Problem details: For the data below, report the number of lines that contain the string "garage" and nothing else.

Dataset records:

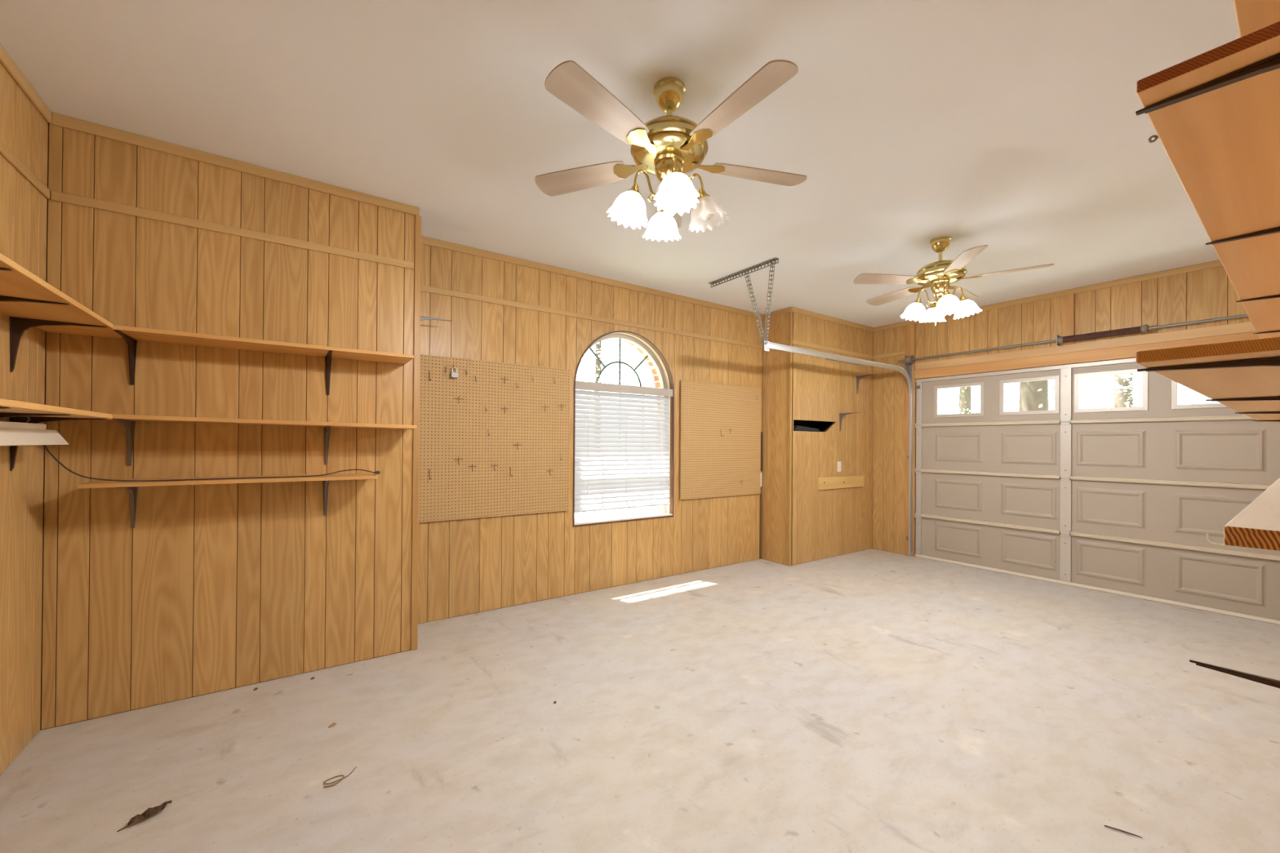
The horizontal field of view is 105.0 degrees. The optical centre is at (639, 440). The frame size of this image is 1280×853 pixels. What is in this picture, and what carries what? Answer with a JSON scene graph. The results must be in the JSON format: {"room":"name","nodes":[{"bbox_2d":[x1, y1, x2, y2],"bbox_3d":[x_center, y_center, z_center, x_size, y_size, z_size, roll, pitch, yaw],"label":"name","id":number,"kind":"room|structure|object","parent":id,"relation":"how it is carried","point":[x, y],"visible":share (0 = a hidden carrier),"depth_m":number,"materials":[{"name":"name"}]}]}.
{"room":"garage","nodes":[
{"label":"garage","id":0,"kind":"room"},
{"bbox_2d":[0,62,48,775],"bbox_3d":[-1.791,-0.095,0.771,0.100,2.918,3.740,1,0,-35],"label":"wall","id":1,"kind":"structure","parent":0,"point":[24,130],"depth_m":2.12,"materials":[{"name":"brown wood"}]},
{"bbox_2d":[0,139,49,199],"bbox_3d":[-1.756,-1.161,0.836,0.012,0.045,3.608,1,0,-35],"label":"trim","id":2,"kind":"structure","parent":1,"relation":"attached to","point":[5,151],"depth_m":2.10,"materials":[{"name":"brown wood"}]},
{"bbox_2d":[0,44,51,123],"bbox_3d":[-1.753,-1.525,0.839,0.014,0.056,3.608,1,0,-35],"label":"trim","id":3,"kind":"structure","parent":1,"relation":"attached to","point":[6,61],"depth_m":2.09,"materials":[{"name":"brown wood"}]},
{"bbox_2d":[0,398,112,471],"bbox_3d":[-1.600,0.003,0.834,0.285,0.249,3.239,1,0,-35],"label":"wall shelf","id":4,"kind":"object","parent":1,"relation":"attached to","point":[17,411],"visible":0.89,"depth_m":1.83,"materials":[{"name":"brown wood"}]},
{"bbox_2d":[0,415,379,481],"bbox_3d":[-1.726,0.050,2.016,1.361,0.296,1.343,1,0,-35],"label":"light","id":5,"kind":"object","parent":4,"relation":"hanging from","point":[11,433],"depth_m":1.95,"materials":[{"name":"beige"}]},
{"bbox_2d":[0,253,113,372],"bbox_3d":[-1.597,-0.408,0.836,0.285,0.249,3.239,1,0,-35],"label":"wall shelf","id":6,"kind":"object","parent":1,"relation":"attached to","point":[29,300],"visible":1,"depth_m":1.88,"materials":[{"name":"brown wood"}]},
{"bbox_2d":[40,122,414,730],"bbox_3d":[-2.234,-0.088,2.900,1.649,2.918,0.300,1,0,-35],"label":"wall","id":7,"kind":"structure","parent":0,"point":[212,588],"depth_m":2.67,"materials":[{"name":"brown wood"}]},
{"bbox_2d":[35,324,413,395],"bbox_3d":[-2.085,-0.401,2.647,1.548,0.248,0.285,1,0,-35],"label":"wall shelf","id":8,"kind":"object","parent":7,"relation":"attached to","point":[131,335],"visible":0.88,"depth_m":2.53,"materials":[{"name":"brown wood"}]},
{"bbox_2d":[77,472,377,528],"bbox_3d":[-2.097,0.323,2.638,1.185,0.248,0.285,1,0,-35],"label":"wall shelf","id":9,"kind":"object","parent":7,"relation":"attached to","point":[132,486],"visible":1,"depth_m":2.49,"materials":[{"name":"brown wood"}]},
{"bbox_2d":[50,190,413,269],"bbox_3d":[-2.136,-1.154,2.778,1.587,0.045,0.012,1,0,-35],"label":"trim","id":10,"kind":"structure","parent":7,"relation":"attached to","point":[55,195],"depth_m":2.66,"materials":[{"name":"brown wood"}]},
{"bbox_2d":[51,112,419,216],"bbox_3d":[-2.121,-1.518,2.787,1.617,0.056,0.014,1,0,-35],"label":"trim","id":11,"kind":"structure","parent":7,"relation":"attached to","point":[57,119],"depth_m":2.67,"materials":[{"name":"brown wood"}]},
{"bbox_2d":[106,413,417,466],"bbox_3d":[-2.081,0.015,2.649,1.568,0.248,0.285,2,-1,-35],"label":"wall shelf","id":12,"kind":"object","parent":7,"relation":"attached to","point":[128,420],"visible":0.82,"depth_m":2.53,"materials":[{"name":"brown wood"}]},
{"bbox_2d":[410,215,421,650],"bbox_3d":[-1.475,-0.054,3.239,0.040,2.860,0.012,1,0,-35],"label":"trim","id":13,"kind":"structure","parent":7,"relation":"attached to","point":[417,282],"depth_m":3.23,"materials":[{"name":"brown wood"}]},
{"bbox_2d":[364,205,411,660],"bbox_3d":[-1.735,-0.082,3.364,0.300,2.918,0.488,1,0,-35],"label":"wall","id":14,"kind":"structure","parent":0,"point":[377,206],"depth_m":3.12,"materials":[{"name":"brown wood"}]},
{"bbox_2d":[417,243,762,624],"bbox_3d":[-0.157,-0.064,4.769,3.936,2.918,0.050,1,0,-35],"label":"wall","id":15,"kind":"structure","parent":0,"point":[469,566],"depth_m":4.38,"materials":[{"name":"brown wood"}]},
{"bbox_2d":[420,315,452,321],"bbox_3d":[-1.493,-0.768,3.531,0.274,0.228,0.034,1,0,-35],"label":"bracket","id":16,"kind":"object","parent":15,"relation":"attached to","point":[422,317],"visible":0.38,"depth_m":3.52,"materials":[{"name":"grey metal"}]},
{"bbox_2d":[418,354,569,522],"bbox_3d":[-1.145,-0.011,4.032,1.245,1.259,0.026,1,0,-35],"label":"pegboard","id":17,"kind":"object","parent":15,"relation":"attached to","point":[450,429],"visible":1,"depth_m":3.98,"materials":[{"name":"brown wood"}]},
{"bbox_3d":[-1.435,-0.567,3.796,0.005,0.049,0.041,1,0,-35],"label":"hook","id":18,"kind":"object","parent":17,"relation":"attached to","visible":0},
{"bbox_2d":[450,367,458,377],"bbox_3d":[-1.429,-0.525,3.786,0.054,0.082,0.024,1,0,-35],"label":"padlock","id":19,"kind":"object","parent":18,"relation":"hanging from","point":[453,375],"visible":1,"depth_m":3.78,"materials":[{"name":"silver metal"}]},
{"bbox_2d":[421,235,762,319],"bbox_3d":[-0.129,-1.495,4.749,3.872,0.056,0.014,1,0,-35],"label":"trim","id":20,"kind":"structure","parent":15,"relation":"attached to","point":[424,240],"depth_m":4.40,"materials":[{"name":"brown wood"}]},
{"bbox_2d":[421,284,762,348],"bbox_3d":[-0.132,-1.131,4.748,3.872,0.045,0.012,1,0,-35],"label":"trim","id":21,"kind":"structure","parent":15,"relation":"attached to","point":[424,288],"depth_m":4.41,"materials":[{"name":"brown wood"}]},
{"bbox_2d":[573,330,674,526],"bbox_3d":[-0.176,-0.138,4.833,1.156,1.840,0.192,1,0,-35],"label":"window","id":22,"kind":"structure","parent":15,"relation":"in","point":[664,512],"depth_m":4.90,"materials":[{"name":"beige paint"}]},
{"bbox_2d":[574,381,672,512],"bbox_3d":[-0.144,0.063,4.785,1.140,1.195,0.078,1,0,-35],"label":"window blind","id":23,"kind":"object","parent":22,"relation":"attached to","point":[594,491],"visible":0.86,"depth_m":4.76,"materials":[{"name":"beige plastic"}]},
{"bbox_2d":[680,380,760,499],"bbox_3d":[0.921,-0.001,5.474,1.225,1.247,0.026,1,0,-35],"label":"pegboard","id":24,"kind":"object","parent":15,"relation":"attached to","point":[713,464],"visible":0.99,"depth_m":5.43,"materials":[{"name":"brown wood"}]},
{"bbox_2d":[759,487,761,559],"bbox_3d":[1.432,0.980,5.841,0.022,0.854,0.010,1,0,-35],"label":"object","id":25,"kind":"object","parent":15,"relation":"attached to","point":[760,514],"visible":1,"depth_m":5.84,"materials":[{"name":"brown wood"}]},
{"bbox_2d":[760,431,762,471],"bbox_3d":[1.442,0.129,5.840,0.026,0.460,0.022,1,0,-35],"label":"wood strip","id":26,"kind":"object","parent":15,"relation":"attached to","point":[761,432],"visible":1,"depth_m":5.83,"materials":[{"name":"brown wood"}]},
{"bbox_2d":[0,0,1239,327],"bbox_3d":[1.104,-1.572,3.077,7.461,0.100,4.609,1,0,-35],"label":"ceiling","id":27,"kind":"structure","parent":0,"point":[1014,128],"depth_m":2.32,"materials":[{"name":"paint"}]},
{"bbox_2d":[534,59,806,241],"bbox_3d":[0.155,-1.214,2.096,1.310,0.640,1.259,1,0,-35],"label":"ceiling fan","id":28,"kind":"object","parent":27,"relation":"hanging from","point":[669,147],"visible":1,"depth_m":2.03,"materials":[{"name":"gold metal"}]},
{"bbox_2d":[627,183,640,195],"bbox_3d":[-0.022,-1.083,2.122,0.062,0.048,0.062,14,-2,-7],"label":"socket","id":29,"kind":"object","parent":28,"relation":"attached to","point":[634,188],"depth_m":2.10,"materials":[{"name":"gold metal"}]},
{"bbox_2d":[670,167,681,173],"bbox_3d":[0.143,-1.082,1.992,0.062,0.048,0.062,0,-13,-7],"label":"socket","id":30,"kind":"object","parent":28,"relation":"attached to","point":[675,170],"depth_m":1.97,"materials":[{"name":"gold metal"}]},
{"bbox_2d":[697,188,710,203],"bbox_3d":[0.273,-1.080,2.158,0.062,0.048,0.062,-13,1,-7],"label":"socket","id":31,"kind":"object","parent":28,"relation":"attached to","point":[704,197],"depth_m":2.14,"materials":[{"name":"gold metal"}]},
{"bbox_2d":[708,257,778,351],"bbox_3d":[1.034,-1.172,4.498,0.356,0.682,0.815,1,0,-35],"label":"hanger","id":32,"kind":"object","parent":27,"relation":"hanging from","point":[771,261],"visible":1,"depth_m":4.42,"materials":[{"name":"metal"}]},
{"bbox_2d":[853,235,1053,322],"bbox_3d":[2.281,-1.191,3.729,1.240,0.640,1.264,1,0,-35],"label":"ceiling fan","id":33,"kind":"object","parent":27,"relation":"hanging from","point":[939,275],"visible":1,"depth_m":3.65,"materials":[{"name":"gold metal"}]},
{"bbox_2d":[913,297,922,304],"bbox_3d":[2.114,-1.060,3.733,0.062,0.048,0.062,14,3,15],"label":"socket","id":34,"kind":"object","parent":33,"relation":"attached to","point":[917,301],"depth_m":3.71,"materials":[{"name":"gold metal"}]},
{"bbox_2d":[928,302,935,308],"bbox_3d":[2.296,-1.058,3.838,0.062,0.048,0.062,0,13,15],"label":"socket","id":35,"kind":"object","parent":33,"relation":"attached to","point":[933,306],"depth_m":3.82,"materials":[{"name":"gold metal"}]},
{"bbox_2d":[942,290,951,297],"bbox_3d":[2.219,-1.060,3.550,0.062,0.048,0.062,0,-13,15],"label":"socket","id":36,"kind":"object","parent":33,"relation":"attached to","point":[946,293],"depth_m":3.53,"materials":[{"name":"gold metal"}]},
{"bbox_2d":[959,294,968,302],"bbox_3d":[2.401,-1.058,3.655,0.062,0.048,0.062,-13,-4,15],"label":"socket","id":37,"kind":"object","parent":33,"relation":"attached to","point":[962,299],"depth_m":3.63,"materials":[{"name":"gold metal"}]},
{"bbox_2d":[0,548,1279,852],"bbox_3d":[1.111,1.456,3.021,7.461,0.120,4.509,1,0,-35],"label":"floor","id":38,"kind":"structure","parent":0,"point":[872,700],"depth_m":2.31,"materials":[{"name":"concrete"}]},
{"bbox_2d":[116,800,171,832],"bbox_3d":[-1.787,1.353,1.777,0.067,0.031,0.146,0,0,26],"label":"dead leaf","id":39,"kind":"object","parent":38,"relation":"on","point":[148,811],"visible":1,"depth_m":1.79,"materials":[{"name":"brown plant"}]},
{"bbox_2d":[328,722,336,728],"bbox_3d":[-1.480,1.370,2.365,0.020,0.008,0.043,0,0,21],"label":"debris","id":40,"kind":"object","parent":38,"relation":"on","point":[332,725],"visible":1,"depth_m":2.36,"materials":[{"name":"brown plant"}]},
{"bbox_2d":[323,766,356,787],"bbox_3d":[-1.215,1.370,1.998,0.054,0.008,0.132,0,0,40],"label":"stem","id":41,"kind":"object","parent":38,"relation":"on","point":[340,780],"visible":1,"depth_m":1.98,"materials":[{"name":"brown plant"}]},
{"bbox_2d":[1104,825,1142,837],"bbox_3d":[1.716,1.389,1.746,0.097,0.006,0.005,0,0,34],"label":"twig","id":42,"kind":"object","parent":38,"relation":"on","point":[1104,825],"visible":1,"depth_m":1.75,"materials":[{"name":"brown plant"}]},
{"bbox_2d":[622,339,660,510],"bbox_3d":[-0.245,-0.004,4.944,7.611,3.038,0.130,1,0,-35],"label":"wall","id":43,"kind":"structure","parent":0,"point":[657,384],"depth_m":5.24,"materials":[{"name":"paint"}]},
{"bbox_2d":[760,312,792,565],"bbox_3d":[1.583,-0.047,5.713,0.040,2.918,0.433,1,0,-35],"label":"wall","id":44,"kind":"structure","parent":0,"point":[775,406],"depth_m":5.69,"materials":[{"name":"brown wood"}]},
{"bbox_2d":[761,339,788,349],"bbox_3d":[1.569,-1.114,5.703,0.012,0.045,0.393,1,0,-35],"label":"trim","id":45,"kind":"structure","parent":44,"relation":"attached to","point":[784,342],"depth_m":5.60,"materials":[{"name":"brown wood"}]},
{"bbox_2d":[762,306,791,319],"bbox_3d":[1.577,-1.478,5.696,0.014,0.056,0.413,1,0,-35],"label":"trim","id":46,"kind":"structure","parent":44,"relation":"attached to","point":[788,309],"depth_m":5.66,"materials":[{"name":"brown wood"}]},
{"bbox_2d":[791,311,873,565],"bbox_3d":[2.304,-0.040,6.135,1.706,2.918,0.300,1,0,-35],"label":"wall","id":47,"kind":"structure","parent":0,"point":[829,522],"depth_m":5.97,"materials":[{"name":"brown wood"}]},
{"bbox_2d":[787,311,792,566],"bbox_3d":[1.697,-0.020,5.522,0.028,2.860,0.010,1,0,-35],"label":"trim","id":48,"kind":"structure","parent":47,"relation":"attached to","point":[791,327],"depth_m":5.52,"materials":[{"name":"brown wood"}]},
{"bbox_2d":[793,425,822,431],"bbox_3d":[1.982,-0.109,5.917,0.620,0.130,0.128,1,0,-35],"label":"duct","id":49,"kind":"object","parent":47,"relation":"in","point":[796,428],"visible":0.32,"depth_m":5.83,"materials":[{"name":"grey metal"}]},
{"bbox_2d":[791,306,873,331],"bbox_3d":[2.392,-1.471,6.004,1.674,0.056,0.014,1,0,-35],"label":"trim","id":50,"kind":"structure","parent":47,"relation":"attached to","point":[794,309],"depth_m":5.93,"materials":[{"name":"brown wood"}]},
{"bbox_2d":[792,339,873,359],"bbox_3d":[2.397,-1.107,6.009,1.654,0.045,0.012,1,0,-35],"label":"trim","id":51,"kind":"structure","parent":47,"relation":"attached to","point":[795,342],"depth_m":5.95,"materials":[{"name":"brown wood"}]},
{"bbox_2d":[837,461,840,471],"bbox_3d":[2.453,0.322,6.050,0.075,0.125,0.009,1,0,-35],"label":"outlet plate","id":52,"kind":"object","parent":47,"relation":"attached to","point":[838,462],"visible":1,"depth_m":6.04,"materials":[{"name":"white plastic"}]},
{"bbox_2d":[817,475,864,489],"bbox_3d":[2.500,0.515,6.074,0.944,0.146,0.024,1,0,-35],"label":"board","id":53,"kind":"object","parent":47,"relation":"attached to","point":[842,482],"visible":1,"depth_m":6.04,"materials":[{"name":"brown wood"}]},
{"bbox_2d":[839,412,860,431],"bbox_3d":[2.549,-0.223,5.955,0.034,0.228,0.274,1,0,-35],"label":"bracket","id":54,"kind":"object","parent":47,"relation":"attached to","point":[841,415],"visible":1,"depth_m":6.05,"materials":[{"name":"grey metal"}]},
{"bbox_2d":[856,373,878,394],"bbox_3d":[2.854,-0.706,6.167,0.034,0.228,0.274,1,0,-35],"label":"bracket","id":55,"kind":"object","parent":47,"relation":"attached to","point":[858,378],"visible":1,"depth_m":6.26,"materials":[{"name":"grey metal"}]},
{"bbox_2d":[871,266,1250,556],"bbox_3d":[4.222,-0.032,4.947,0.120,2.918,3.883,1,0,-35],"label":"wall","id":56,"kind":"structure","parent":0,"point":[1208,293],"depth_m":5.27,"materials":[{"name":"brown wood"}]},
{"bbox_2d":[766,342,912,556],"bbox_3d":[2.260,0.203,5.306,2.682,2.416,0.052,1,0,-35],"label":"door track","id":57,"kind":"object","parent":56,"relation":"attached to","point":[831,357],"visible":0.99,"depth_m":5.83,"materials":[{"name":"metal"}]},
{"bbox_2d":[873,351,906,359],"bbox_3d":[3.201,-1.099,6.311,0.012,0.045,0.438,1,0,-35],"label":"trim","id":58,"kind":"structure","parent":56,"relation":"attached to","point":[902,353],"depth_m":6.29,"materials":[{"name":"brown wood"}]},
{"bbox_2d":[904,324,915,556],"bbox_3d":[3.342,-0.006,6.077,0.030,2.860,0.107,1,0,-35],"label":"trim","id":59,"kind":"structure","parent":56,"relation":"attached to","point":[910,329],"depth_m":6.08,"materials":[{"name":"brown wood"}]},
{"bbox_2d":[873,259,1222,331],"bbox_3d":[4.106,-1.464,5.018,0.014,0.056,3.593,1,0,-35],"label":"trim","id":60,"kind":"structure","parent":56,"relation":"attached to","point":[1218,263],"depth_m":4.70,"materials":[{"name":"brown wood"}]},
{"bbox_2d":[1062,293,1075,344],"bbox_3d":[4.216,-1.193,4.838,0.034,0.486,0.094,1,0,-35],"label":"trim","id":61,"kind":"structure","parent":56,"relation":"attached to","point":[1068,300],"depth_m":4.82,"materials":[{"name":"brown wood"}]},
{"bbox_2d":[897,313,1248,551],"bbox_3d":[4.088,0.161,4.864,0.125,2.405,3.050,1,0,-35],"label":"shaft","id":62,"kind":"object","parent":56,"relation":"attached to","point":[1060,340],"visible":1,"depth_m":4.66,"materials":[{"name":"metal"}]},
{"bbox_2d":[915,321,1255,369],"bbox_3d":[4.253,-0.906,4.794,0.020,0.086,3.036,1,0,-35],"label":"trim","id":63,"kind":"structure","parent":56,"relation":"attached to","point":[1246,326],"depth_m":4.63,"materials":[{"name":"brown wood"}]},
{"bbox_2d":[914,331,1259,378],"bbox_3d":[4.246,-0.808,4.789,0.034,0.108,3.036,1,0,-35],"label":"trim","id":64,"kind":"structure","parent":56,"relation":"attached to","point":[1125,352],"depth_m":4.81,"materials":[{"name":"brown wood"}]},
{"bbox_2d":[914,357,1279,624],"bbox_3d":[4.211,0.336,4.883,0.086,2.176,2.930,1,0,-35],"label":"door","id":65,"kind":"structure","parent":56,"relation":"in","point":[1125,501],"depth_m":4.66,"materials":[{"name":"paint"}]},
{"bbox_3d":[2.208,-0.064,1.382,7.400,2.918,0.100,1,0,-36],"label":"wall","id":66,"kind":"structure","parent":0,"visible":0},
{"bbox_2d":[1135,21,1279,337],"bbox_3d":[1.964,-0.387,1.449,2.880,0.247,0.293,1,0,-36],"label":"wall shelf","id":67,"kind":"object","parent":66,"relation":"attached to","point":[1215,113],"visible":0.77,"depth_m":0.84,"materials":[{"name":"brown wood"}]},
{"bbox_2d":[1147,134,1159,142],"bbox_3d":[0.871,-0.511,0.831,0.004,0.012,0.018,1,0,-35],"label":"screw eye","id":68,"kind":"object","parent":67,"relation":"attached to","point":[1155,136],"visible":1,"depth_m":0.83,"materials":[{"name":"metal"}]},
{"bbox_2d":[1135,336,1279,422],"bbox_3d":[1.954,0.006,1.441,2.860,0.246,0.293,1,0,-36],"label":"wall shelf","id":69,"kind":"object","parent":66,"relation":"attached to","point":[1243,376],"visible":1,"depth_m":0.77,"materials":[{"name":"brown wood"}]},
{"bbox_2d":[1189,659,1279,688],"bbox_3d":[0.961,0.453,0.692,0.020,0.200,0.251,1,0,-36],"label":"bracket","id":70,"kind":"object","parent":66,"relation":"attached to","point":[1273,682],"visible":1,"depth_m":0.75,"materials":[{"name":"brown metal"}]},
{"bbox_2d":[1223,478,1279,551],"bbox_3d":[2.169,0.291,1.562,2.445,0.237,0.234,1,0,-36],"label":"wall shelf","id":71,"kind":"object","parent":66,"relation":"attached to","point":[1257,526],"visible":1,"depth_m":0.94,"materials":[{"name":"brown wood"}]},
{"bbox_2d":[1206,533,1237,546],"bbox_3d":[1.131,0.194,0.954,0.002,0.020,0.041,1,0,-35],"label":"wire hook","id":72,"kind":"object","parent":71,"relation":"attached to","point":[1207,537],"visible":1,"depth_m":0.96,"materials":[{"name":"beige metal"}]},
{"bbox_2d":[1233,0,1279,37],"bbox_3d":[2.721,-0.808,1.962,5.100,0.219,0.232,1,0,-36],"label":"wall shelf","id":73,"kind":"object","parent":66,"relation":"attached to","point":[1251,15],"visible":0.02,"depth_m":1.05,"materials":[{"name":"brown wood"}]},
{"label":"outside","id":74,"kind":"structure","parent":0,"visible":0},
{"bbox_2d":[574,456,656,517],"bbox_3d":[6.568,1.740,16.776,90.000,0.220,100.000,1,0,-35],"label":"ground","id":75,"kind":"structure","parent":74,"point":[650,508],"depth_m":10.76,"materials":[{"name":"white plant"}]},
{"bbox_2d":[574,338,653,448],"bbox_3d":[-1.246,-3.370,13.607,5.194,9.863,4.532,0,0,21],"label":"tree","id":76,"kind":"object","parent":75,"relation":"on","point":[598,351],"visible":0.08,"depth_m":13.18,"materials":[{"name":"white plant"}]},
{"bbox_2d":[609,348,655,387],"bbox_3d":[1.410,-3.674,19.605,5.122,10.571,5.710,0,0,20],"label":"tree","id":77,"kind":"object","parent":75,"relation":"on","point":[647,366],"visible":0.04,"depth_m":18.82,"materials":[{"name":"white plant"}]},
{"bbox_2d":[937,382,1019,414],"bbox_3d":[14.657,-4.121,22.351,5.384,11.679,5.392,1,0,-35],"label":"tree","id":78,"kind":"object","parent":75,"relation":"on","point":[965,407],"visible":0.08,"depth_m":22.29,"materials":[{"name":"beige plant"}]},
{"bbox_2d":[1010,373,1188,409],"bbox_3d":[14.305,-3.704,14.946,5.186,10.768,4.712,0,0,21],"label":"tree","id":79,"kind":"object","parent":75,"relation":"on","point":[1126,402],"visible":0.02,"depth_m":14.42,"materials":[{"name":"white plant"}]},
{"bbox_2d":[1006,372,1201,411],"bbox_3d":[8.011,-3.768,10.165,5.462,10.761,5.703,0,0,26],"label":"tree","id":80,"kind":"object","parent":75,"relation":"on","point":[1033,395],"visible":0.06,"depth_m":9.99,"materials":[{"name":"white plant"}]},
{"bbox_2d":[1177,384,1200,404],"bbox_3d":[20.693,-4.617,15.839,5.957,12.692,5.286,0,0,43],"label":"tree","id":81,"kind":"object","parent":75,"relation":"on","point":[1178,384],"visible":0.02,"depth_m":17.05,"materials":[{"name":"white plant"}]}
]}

Expected answer: 2